Required action - Transcribe all of the data verbatim, please, and leave out its pictures.

Data -
______

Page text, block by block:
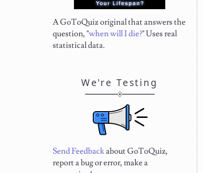
A GoToQuiz original that answers the
question, "when will I die?" Uses real
statistical data.
We're Testing
Send Feedbackabout GoToQuiz,
report a bug or error, make a
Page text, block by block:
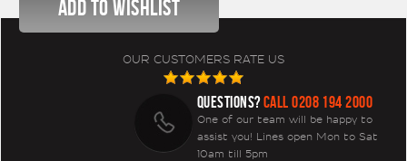
OUR CUSTOMERS RATE US
QUESTIONS?CALL 0208 194 2000
One of our team will be happy to
assist you! Lines open Mon to Sat
10am till 5pm
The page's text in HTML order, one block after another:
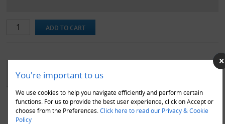
You're important to us
We use cookies to help you navigate efficiently and perform certain
functions. For us to provide the best user experience, click on Accept or
choose from the Preferences. Click here to read our Privacy & Cookie
Policy
guidelines, hence carry a reduced rate of postage in the royal mail
system, as they qualify as small parcels.
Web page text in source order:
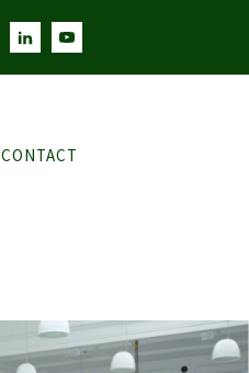
CONTACT
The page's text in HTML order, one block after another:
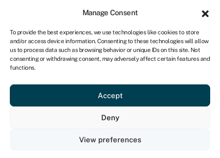
Manage Consent
To provide the best experiences, we use technologies like cookies to store
and/or access device information. Consenting to these technologies will allow
us to process data such as browsing behavior or unique IDs on this site. Not
consenting or withdrawing consent, may adversely affect certain features and
functions.
Accept
Deny
View preferences
IRE
Get started
Knowledge hub
Equity crowdfunding
Quick facts
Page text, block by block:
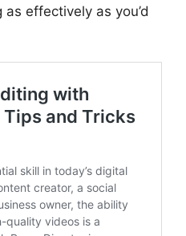
effectively as you’d
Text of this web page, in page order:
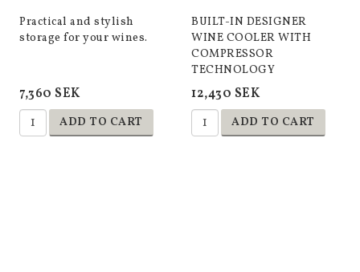
Practical and stylish
storage for your wines.
7,360 SEK
ADD TO CART
BUILT-IN DESIGNER
WINE COOLER WITH
COMPRESSOR
TECHNOLOGY
12,430 SEK
ADD TO CART
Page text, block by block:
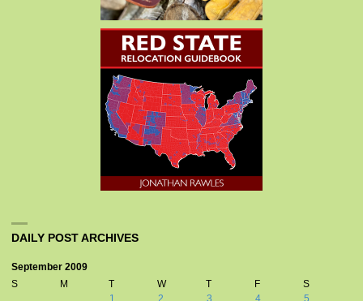
DAILY POST ARCHIVES
September 2009
S
M T W T F
S
1
2 3 4
5

______

Answer -
Page text, block by block:
A GoToQuiz original that answers the
question, "when will I die?" Uses real
statistical data.
We're Testing
Send Feedbackabout GoToQuiz,
report a bug or error, make a
Page text, block by block:
OUR CUSTOMERS RATE US
QUESTIONS?CALL 0208 194 2000
One of our team will be happy to
assist you! Lines open Mon to Sat
10am till 5pm
The page's text in HTML order, one block after another:
You're important to us
We use cookies to help you navigate efficiently and perform certain
functions. For us to provide the best user experience, click on Accept or
choose from the Preferences. Click here to read our Privacy & Cookie
Policy
guidelines, hence carry a reduced rate of postage in the royal mail
system, as they qualify as small parcels.
Web page text in source order:
CONTACT
The page's text in HTML order, one block after another:
Manage Consent
To provide the best experiences, we use technologies like cookies to store
and/or access device information. Consenting to these technologies will allow
us to process data such as browsing behavior or unique IDs on this site. Not
consenting or withdrawing consent, may adversely affect certain features and
functions.
Accept
Deny
View preferences
IRE
Get started
Knowledge hub
Equity crowdfunding
Quick facts
Page text, block by block:
effectively as you’d
Text of this web page, in page order:
Practical and stylish
storage for your wines.
7,360 SEK
ADD TO CART
BUILT-IN DESIGNER
WINE COOLER WITH
COMPRESSOR
TECHNOLOGY
12,430 SEK
ADD TO CART
Page text, block by block:
DAILY POST ARCHIVES
September 2009
S
M T W T F
S
1
2 3 4
5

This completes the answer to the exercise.